Burleson has led Seattle wideouts in catches each of the past four games, so on sheer volume of opportunity he's a narrow favorite over Housh for fantasy production. But the Cards have let other tandems have success against them—the Colts, sure, but also the Giants, Bears, and Jaguars have all had a second wideout score or top 65 yards agaisnt Arizona. So plug Housh into the mix as well; he's being targeted only one less time per game than Burly and has just as many touchdowns.

TE John Carlson
S3 Carlson was targeted nine times last week and matched a season high with six catches; facing an Arizona defense that just let Greg Olsen score three times on them last week, he's at least worth a look in TE-mandatory leagues.
DT Seahawks B Both of Seattle's defensive scores have come at home, and they've generated just two turnovers in three road games.
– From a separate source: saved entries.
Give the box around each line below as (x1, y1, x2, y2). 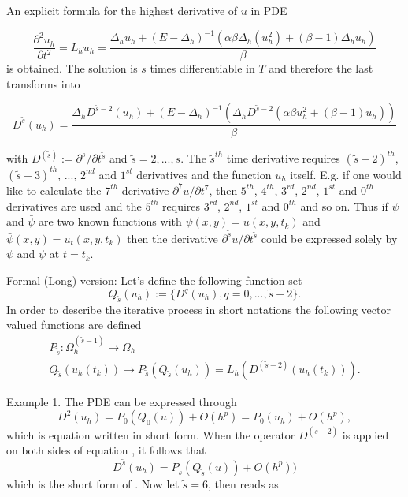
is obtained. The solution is (6, 60, 138, 77)
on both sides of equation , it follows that (6, 442, 206, 458)
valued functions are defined (6, 316, 142, 333)
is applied (342, 426, 389, 443)
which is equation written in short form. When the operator (6, 426, 295, 443)
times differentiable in (150, 60, 255, 77)
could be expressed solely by (261, 230, 398, 246)
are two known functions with (39, 213, 182, 230)
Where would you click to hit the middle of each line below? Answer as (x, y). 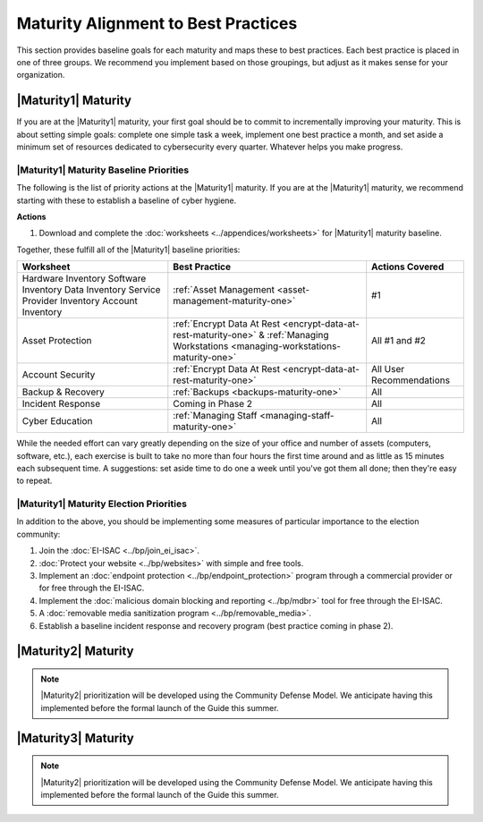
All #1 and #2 (399, 341)
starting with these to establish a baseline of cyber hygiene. (127, 200)
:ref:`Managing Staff (215, 416)
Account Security (59, 375)
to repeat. (34, 481)
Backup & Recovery (63, 392)
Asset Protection (57, 341)
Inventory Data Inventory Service (91, 290)

You can find a better fantasy defensive option elsewhere.
Pos Player SBC Comments
QB Kurt Warner S2

Not that you need a push to start Warner, who has multiple touchdowns in four of his last five (including his last two home games) and has at least 231 yards in every game this year (and at least 242 in every home game). But the Seahawks have allowed at least 203 passing yards in three straight and five of six, with multiple touchdown tosses in five of six as well.

RB Tim Hightower
S2 The home fans have yet to see Arizona's new two-pronged ground game; neither back has seen more than nine carries at home. However, the last time the Cards faced Seattle they gave the Seahawks both barrells—13 carries for Hightower and 12 for Wells. Neither was particularly effective (they combined for 61 yards), but a seed was planted. Both backs scored the following week against the Giants, and last week both Hightower and Wells topped 70 yards as they split 28 carries. Hightower remains the better fantasy play because of his involvement in the passing game (five games with four or more catches) and the Cards' comfort with him at the goal line; at home against a Seattle defense that's allowed a touchdown or at least 66 yards to seven of the eight feature backs they've faced, that makes him a solid fantasy play this week.
RB Chris "Beanie" Wells
S3 Wells has a ton of talent, but the Cards don't trust him in pass protect yet which limits his playing time. That said, they've found a way to get him double-digit carries in three of the last four games. Arizona carved out 25 carries for this duo in the last meeting up in Seattle, and they're likely to up that amount here. With Wells averaging better than 60 yards per game over the past three, he's in line for some fantasy usage as well.
WR Larry Fitzgerald


Fitz already has seven touchdowns on the year and is the epitome of an every-week fantasy starter. Doesn't hurt that he has three straight 100-yard efforts against the Seahawks.

WR Anquan Boldin

Boldin took last week off and should come back healthy for this one—not to mention angry. While he's clearly No. 2, Seattle has allowed a second wideout to go for at least 57 yards in every game this year. In other words, this is a target-rich environment.

WR Steve Breaston

Breaston has manned the fort admirably while Boldin has been banged up, but when both Fitz and Boldin are healthy there's little doubt who falls to Option #3. On the bright side, Seattle has given up at least 54 yards to three different receivers three times already this season. Moreover, Breaston has at least 57 yards in five games in which Boldin was also playing, so he's turned the third wheel role into fantasy gold before.

TE Ben Patrick

Patrick had one catch for 10 yards in the first meeting; in the three weeks since then, Seattle has given up 20 catches for 165 yards to tight ends—in just two games, no less—while Patrick has scored in back-to-back games. The Cards also received another TE TD from Anthony Becht last week, suggesting that Warner has rediscovered the position. At minimum Patrick deserves fantasy consideration in larger TE-mandatory leagues, though before starting him check on his status; he was limited in practice all week and is listed as questionable with a knee injury.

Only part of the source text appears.